NIST Asks Public For Help With Quantum-Proof Cryptography

chicksdaddy quotes a report from The Security Ledger: With functional, quantum computers on the (distant?) horizon, The National Institute of Standards and Technology (NIST) is asking the public for help heading off what it calls "a looming threat to information security:" powerful quantum computers capable of breaking even the strongest encryption codes used to protect the privacy of digital information. In a statement Tuesday, NIST asked the public to submit ideas for "post-quantum cryptography" algorithms that will be "less susceptible to a quantum computer's attack." NIST formally announced its quest in a publication on The Federal Register. Dustin Moody, a mathematician at NIST said the Institute's main focus is developing new public key cryptography algorithms, which are used today to protect both stored and transmitted information. "We're looking to replace three NIST cryptographic standards and guidelines that would be the most vulnerable to quantum computers," Moody said.
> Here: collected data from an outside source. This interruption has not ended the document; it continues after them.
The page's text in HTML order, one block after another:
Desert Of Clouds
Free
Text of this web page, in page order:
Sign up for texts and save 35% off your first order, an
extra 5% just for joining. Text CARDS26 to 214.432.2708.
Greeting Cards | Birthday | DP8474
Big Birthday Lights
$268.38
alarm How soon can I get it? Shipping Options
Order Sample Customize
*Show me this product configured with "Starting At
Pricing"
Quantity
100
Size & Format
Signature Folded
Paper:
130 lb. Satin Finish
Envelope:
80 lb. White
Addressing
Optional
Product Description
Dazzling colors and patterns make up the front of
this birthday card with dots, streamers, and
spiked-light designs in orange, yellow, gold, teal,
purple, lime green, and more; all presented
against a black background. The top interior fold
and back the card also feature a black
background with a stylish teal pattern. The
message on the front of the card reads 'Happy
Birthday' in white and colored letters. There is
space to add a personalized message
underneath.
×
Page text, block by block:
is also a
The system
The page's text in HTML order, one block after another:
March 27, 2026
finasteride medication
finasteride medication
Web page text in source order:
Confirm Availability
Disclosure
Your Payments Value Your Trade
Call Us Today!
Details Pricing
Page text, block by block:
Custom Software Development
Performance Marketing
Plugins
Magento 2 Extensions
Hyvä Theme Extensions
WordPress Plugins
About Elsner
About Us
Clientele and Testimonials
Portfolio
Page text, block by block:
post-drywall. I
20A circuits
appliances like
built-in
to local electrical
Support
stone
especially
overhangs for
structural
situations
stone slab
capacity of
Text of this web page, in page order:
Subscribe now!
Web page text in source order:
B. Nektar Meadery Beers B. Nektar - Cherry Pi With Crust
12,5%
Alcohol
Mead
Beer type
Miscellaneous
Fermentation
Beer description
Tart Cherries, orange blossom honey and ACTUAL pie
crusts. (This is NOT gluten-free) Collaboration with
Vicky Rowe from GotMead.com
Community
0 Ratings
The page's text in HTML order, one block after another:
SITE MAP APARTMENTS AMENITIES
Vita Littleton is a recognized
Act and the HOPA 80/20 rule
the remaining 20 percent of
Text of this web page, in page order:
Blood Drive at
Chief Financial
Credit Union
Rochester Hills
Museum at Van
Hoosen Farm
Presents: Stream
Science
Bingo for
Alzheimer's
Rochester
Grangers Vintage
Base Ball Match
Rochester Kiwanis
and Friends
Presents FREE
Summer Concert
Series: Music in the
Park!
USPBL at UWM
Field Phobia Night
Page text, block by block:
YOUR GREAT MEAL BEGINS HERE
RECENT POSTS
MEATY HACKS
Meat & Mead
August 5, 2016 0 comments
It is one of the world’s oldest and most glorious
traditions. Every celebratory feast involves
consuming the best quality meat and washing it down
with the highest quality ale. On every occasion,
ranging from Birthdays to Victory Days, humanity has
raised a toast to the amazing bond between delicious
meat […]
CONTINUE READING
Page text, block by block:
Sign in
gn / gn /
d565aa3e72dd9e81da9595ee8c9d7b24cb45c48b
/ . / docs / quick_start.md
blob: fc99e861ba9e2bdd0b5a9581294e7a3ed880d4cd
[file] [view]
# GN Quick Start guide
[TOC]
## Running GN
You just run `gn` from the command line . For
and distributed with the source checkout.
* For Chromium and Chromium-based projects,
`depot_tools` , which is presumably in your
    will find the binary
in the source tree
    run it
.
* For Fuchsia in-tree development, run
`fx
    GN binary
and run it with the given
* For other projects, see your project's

They are FIPS 186-4, NIST SP 800-56A and NIST SP 800-56B. Researchers have until November, 2017 to submit their ideas. After the deadline, NIST will review the submissions. Proposals that meet the "post-quantum crypto" standards set up by NIST will be invited to present their algorithms at an open workshop in early 2018.

Post Quantum Cryptography

[1+a+bee]

Here's a good wikipedia page https://en.wikipedia.org/wiki/... summarizing the known approaches. Interestingly, most symmetric encryption schemes seem to be secure (you just need to increase the key size apparently): it's the public/private schemes that are in trouble.
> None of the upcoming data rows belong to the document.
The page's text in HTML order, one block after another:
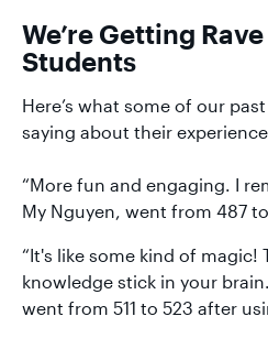
We’re Getting
Students
Here’s what some of our
saying about their
“More fun and engaging. I
My Nguyen, went from 487
“It's like some kind of magic!
knowledge stick in your
went from 511 to 523 after
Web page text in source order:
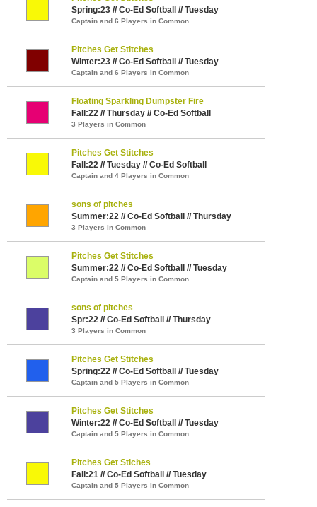
Spring:23 // Co-Ed Softball // Tuesday
Captain and 6 Players in Common
Pitches Get Stitches
Winter:23 // Co-Ed Softball // Tuesday
Captain and 6 Players in Common
Floating Sparkling Dumpster Fire
Fall:22 // Thursday // Co-Ed Softball
3 Players in Common
Pitches Get Stitches
Fall:22 // Tuesday // Co-Ed Softball
Captain and 4 Players in Common
sons of pitches
Summer:22 // Co-Ed Softball // Thursday
3 Players in Common
Pitches Get Stitches
Summer:22 // Co-Ed Softball // Tuesday
Captain and 5 Players in Common
sons of pitches
Spr:22 // Co-Ed Softball // Thursday
3 Players in Common
Pitches Get Stitches
Spring:22 // Co-Ed Softball // Tuesday
Captain and 5 Players in Common
Pitches Get Stitches
Winter:22 // Co-Ed Softball // Tuesday
Captain and 5 Players in Common
Pitches Get Stiches
Fall:21 // Co-Ed Softball // Tuesday
Captain and 5 Players in Common
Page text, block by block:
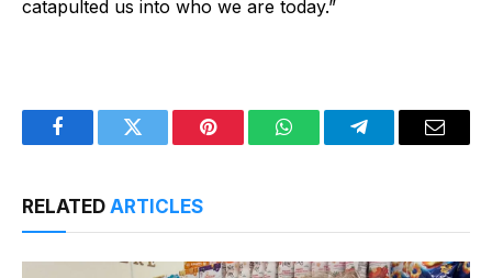
catapulted us into who we are today.”
FacebookTwitter Pinterest WhatsAppTelegramEmail
RELATED ARTICLES
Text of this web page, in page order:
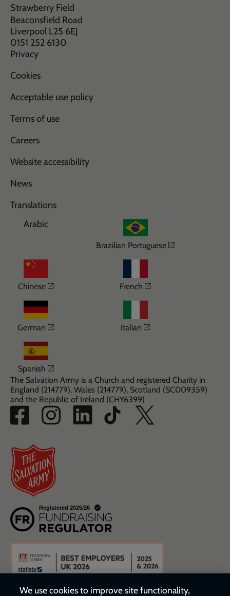
Strawberry Field
Beaconsfield Road
Liverpool L25 6EJ
0151 252 6130
Privacy
Cookies
Acceptable use policy
Terms of use
Careers
Website accessibility
News
Translations
Arabic
Brazilian Portuguese Opens in a
Chinese Opens in a new window
French Opens in a new
German Opens in a new window
Italian Opens in a new
Spanish Opens in a new window
The Salvation Army is a Church and registered Charity in
England (214779), Wales (214779), Scotland (SC009359)
and the Republic of Ireland (CHY6399)
We use cookies to improve site functionality,
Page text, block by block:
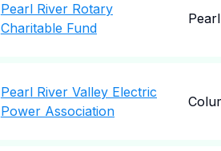
Pearl River Rotary
Charitable Fund
Pearl River Valley Electric
Power Association
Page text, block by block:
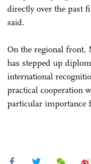
directly over the past
said.
On the regional front,
has stepped up
international
practical cooperation
particular importance
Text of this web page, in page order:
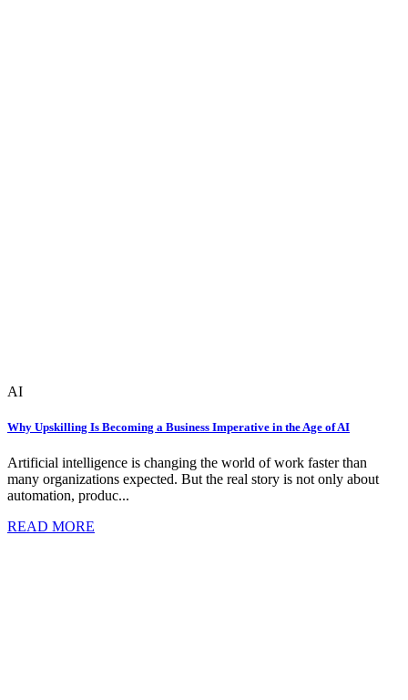
AI
Why Upskilling Is Becoming a Business Imperative in the Age of AI
Artificial intelligence is changing the world of work faster than
many organizations expected. But the real story is not only about
automation, produc...
READ MORE
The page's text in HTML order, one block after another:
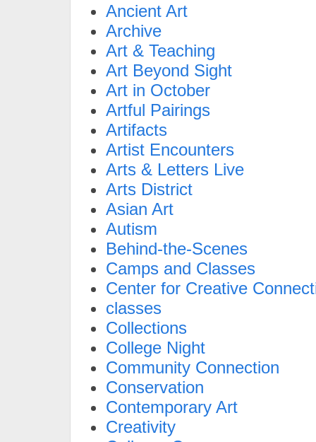
Ancient Art
Archive
Art & Teaching
Art Beyond Sight
Art in October
Artful Pairings
Artifacts
Artist Encounters
Arts & Letters Live
Arts District
Asian Art
Autism
Behind-the-Scenes
Camps and Classes
Center for Creative
classes
Collections
College Night
Community Connection
Conservation
Contemporary Art
Creativity
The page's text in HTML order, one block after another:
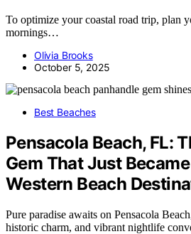
To optimize your coastal road trip, plan
mornings…
Olivia Brooks
October 5, 2025
Best Beaches
Pensacola Beach, FL:
Gem That Just
Western Beach
Pure paradise awaits on Pensacola
historic charm, and vibrant nightlife

Re:D-Wave can't run Shor's algorithm, but...

[cryptizard]

The reason the D-Wave doesn't "break" RSA is that it can only do quantum annealing, which as you say is basically a search algorithm. It does not give exponential increases in efficiency like a theoretical "complete" quantum processor would. For instance, using Shor's algorithm one can factor an N bit number in time something like O(log^2 N), compared to the best algorithm on a classical computer which is something like O(N^(1/3)). In the best case, quantum annealing allows one to do a search which would normally take O(N) time on a classical computer instead in O(sqrt(N)) = O(N^(1/2)). It does not break any "complexity barriers" like a real quantum computer would, just lets you solve certain problems a bit faster.
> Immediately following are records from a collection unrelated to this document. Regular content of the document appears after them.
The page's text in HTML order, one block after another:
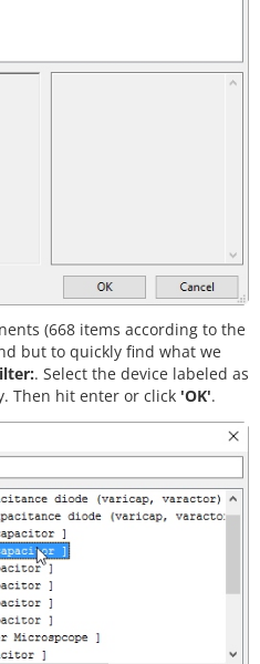
(668 items according to the
but to quickly find what we
. Select the device labeled as
Then hit enter or click 'OK'.
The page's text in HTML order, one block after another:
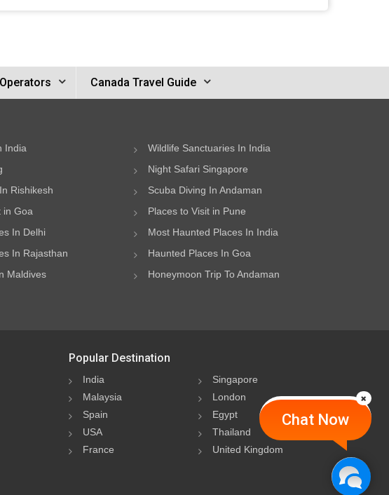
Canada Travel Guide
Chat Now
India
Wildlife Sanctuaries In India
Night Safari Singapore
Rishikesh
Scuba Diving In Andaman
in Goa
Places to Visit in Pune
In Delhi
Most Haunted Places In India
In Rajasthan
Haunted Places In Goa
Maldives
Honeymoon Trip To Andaman
Popular Destination
India
Singapore
Malaysia
London
Spain
Egypt
USA
Thailand
France
United Kingdom
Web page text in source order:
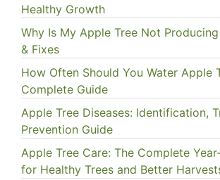
Healthy Growth
Why Is My Apple Tree Not
& Fixes
How Often Should You Water Apple
Complete Guide
Apple Tree Diseases: Identification,
Prevention Guide
Apple Tree Care: The Complete
for Healthy Trees and Better
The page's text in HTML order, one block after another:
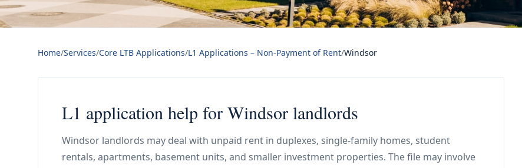
Home/Services/Core LTB Applications/L1 Applications – Non-Payment of Rent/Windsor
L1 application help for Windsor landlords
Windsor landlords may deal with unpaid rent in duplexes, single-family homes, student
rentals, apartments, basement units, and smaller investment properties. The file may involve
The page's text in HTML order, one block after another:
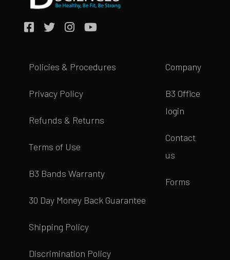
Policies & Procedures
Privacy Policy
Refunds & Returns
Terms of Use
B3 Bands Warranty
30 Day Money Back Guarantee
Shipping Policy
Discrimination Policy
Company
B3 Office
login
Contact
us
Forms
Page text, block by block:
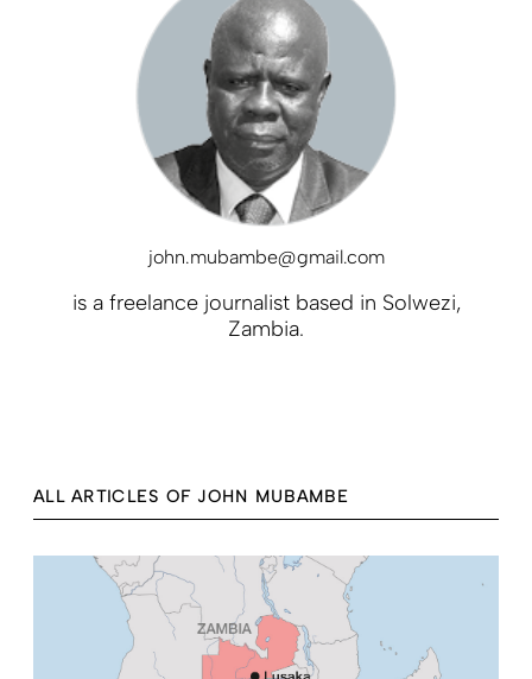
john.mubambe@gmail.com
is a freelance journalist based in Solwezi,
Zambia.
ALL ARTICLES OF JOHN MUBAMBE

This is a really big increase in efficiency, say going from a month worth of computation to solve a problem down to just an hour. But it is not anywhere near enough to break factoring since it would hypothetically take thousands of years to break on a classical computer. In fact, the best classical algorithm is actually slightly faster than quantum annealing because we happen to know that factoring is a problem that requires sub-exponential time to solve, O(N^(1/3)) on a classical computer vs O(N^(1/2)) on a D-Wave.